Q: Can I use this tutorial to search for specific text segments on any page of a PDF?

A: Yes, this tutorial provides instructions on how to search for specific text segments on a selected page of a PDF document. It guides users on setting up a project, loading a PDF, and using the Aspose.PDF library to locate and retrieve properties of the desired text segments.

Q: How do I specify the text I want to search for in this tutorial?

A: To specify the text you want to search for, create a TextFragmentAbsorber object and set its search parameter using the Text property. Replace the default "text" in the tutorial’s code with your desired search phrase.

Q: How do I retrieve properties of the extracted text segments?

After accepting the TextFragmentAbsorber for a specific page of the PDF, you can retrieve the extracted text segments using the TextFragments property of the absorber object. This provides access to a collection of text fragments, each containing multiple text segments.

Q: Can I customize the code to perform additional actions on each text segment?

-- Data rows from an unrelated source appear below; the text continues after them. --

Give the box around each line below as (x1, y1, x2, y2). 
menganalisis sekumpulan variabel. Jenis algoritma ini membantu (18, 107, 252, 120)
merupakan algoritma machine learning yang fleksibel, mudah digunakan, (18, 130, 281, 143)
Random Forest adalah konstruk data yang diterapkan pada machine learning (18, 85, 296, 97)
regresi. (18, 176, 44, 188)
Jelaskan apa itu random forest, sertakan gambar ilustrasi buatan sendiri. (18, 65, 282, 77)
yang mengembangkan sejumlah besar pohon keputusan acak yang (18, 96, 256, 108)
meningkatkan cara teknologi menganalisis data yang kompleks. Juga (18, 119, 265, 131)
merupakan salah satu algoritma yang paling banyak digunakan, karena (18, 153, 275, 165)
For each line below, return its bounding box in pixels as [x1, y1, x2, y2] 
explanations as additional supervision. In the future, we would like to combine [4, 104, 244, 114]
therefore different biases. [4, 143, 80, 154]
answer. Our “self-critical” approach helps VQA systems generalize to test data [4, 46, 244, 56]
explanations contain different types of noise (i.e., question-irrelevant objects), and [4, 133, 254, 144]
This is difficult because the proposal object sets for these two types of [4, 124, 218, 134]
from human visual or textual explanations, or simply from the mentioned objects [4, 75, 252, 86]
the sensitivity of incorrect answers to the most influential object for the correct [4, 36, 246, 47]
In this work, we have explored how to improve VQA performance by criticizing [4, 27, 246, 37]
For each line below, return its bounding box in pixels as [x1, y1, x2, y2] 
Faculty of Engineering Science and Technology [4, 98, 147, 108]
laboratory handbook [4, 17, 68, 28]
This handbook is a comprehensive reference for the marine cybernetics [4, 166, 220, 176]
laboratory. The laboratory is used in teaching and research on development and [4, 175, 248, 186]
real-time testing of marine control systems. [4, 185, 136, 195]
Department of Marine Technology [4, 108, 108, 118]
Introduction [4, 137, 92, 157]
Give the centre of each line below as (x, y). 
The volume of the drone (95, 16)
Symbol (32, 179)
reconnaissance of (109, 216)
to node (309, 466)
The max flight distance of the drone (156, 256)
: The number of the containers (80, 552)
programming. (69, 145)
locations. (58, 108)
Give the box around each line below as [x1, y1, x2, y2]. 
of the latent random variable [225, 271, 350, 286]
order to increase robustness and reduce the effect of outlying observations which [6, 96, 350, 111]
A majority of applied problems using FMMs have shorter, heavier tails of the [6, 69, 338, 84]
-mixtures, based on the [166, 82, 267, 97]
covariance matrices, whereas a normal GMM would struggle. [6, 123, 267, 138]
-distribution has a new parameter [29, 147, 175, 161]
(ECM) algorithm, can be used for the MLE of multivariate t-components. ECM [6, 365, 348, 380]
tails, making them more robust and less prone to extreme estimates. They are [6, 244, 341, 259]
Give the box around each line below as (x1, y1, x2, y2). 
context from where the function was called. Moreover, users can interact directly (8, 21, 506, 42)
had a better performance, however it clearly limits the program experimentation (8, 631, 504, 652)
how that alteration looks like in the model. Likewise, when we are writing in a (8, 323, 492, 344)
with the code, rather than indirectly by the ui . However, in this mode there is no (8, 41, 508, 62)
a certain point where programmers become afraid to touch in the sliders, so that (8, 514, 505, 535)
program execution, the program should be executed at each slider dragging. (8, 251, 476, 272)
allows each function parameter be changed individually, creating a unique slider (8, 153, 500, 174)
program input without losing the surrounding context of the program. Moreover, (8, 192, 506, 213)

A: Absolutely. The tutorial’s sample code provides a loop to iterate through the retrieved text segments. You can customize the code within this loop to perform additional actions on each text segment, based on your project requirements.

Q: How do I save the modified PDF document after extracting text segments?

A: This tutorial primarily focuses on searching for text segments and retrieving their properties. If you intend to make modifications to the PDF, you can refer to other Aspose.PDF documentation to learn how to manipulate and save the document based on your specific needs.